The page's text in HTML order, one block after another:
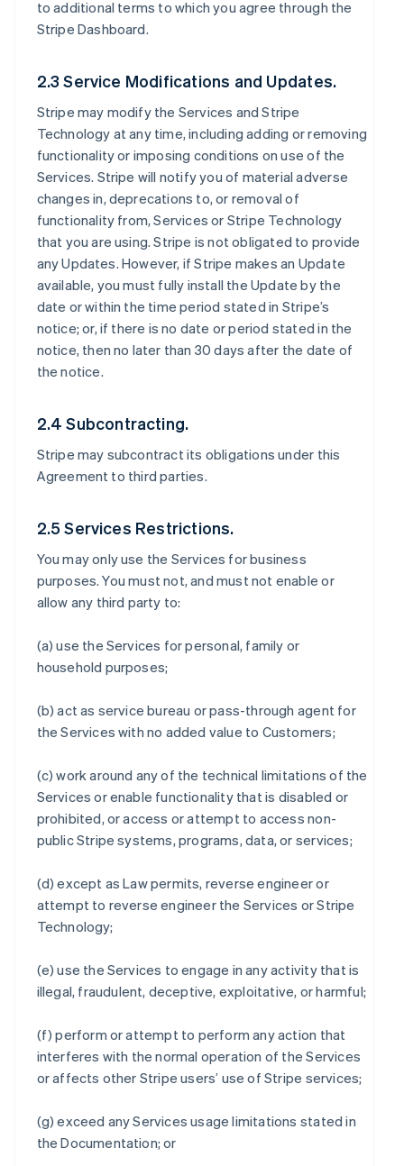
to additional terms to which you agree through the
Stripe Dashboard.
2.3 Service Modifications and Updates.
Stripe may modify the Services and Stripe
Technology at any time, including adding or removing
functionality or imposing conditions on use of the
Services. Stripe will notify you of material adverse
changes in, deprecations to, or removal of
functionality from, Services or Stripe Technology
that you are using. Stripe is not obligated to provide
any Updates. However, if Stripe makes an Update
available, you must fully install the Update by the
date or within the time period stated in Stripe’s
notice; or, if there is no date or period stated in the
notice, then no later than 30 days after the date of
the notice.
2.4 Subcontracting.
Stripe may subcontract its obligations under this
Agreement to third parties.
2.5 Services Restrictions.
You may only use the Services for business
purposes. You must not, and must not enable or
allow any third party to:
(a) use the Services for personal, family or
household purposes;
(b) act as service bureau or pass-through agent for
the Services with no added value to Customers;
(c) work around any of the technical limitations of the
Services or enable functionality that is disabled or
prohibited, or access or attempt to access non-
public Stripe systems, programs, data, or services;
(d) except as Law permits, reverse engineer or
attempt to reverse engineer the Services or Stripe
Technology;
(e) use the Services to engage in any activity that is
illegal, fraudulent, deceptive, exploitative, or harmful;
(f) perform or attempt to perform any action that
interferes with the normal operation of the Services
or affects other Stripe users’ use of Stripe services;
(g) exceed any Services usage limitations stated in
the Documentation; or
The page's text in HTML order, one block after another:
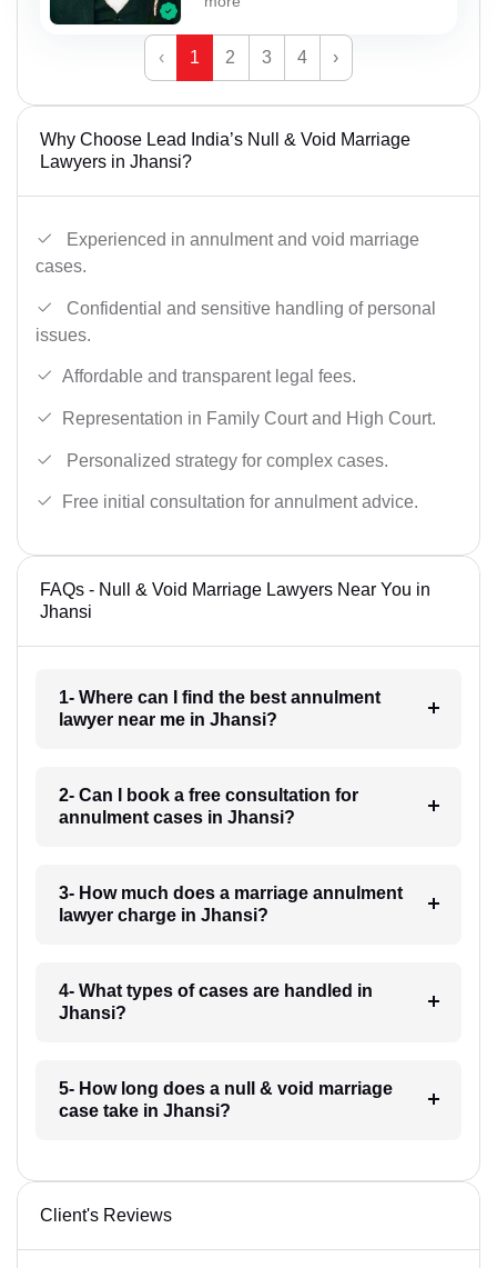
=======
About this task: Would you please return all lines from the listing above that contain "purposes"?

Output for this exercise:
purposes. You must not, and must not enable or
household purposes;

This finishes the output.